Liran Funaro suggested using a long period for cpu.cfs_period_us ( https://stackoverflow.com/a/43660834/892961 ) but the parameter for the quota can be at most 1 second. Liran Funaro建议长时间使用cpu.cfs_period_ushttps://stackoverflow.com/a/43660834/892961 ),但配额的参数最多为1秒。 So even with a long period I don't see how to set a CPU time limit of 10 seconds or an hour. 因此,即使有很长一段时间,我也看不到如何设置10秒或1小时的CPU时间限制。

If ulimit and cgroups cannot do this, is there another way? 如果ulimit和cgroups不能这样做,还有另外一种方法吗?

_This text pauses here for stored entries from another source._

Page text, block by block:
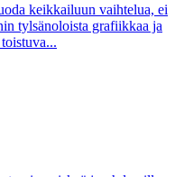
keikkailuun vaihtelua, ei
tylsänoloista grafiikkaa ja
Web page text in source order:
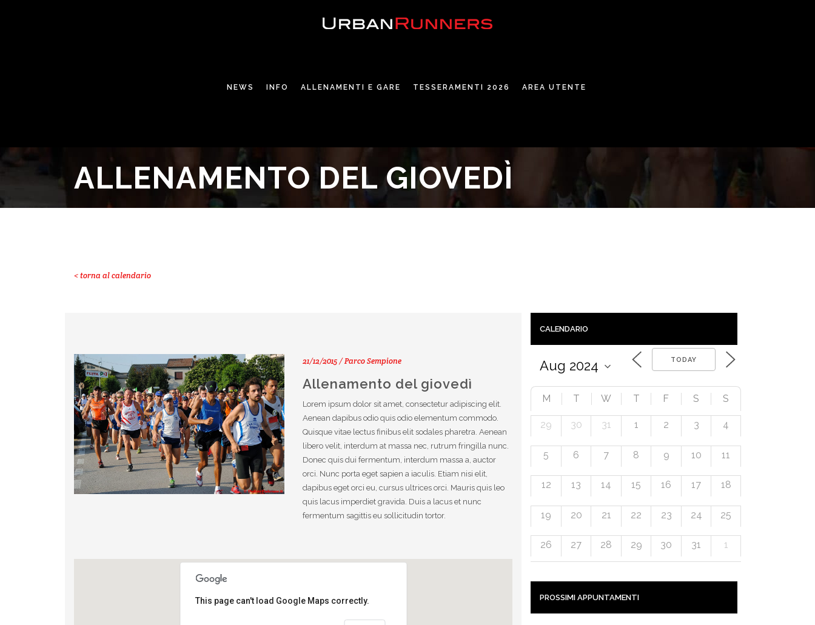
NEWS INFO ALLENAMENTI E GARE TESSERAMENTI 2026 AREA UTENTE
ALLENAMENTO DEL GIOVEDÌ
< torna al calendario
21/12/2015 / Parco Sempione
Allenamento del giovedì
Lorem ipsum dolor sit amet, consectetur adipiscing elit.
Aenean dapibus odio quis odio elementum commodo.
Quisque vitae lectus finibus elit sodales pharetra. Aenean
libero velit, interdum at massa nec, rutrum fringilla nunc.
Donec quis dui fermentum, interdum massa a, auctor
orci. Nunc porta eget sapien a iaculis. Etiam nisi elit,
dapibus eget orci eu, cursus ultrices orci. Mauris quis leo
quis lacus imperdiet gravida. Duis a lacus et nunc
fermentum sagittis eu sollicitudin tortor.
This page can't load Google Maps correctly.
CALENDARIO
TODAY
M T W T F S S
29 30 31 1 2 3 4
5 6 7 8 9 10 11
12 13 14 15 16 17 18
19 20 21 22 23 24 25
26 27 28 29 30 31 1
PROSSIMI APPUNTAMENTI
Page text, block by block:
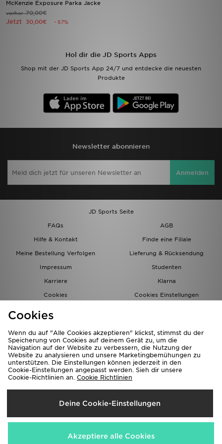
McKenzie Exposure Parka Jacke
vorher70,00€
Jetzt 30,00€ - 57%
Hol dir die JD Sports Apps
Shop mit der JD Sports App 24/7 und entdecke die neuesten
Produkte
Newsletter abonnieren
Anmelden
JD Sports Seite
FAQs
AGB
Hilfe & Kontakt
Finde eine Filiale
Meine Bestellung Verfolgen
Lieferung & Rücksendung
Impressum
Studenten
Karriere
Klarna
Cookies
Cookies Einstellungen
Lieferung Nach
Deutschland
Wir akzeptieren folgende Zahlungsmethoden
Filialfinder
Hilfe & Kontakt
Studenten
Cookies
Wenn du auf "Alle Cookies akzeptieren" klickst, stimmst du der
Speicherung von Cookies auf deinem Gerät zu, um die
Navigation auf der Website zu verbessern, die Nutzung der
Website zu analysieren und unsere Marketingbemühungen zu
unterstützen. Die Einstellungen können jederzeit in den
Cookie-Einstellungen angepasst werden. Sieh dir unsere
Cookie-Richtlinien an. Cookie Richtlinien
Deine Cookie-Einstellungen
Akzeptiere alle Cookies
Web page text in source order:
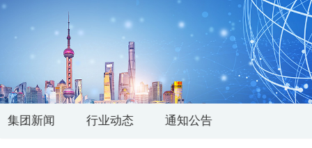
集团新闻 行业动态 通知公告

you can do it with cgroups. 你可以用cgroups做到这一点。 Do as root: 以root身份执行:

# Create cgroup
cgcreate -g cpu:/limited

# set shares (cpu limit)
cgset -r cpu.shares=256 limited

# run your program
cgexec -g cpu:limited /my/hungry/program

Alternatively you can use the cpulimit program which can freeze your code periodically. 或者,您可以使用cpulimit程序,它可以定期冻结您的代码。 cgroups is the most advanced method though. cgroups是最先进的方法。

to set fixed cpu share : 设置固定的cpu份额:

cgcreate -g cpu:/fixedlimit
# allow fix 25% cpu usage (1 cpu)
cgset -r cpu.cfs_quota_us=25000,cpu.cfs_period_us=100000 fixedlimit
cgexec -g cpu:fixedlimit /my/hungry/program

It turned out, the goal is to limit runtime to certain seconds while measuring it. 事实证明,目标是在测量时将运行时间限制在特定秒数。 After setting the desired cgroup limits (in order to get a fair sandbox) you can achieve this goal by running: 设置所需的cgroup限制(为了获得公平的沙箱)后,您可以通过运行以下目标来实现此目标:

((time -p timeout 20 cgexec -g cpu:fixedlimit /program/to/test ) 2>&1) | grep user

After 20 seconds the program will be stopped no matter what, and we can parse for user time (or system or real time) to evaluate it's performance. 20秒后程序将停止,无论如何,我们可以解析用户时间(或系统或实时)来评估它的性能。

This not directly answer the question but refers to the discussion on the actual need of the OP. 这不是直接回答问题,而是指对OP的实际需求的讨论。

If your competition ignores everything except CPU time, it may be fundamentally flawed. 如果你的竞争对手忽略了除CPU时间之外的所有事情,那么它可能存在根本性的缺陷。 One can simply, for example, cache results in the primary storage device. 例如,可以简单地将结果缓存在主存储设备中。 Since you do not count storage access time, it may have the least CPU cycles, but the worse actual performance. 由于您不计算存储访问时间,因此它可能具有最少的CPU周期,但实际性能更差。 A perfect crime would be to simply send the data via the Internet to another computer, which calculate the task then return the answer. 一个完美的犯罪就是简单地通过互联网将数据发送到另一台计算机,计算任务然后返回答案。 This would finish the task with what appear to be zero cycles. 这将完成任务,看起来是零周期。 You actually want to measure "real" time and give this process the highest priority in your system (or actually running it secludedly). 实际上,您希望测量“实际”时间,并将此过程作为系统中的最高优先级(或者实际上以隐蔽方式运行它)。

When checking students' homework, we simply used an unrealistic time limit (eg, 5 minutes for what should be a 10 seconds program), then killing the process if it has not finished in time and failing this submission. 在检查学生的作业时,我们只是使用了一个不切实际的时间限制(例如,应该是10秒程序的5分钟),然后如果没有及时完成并且未通过此提交,则终止该过程。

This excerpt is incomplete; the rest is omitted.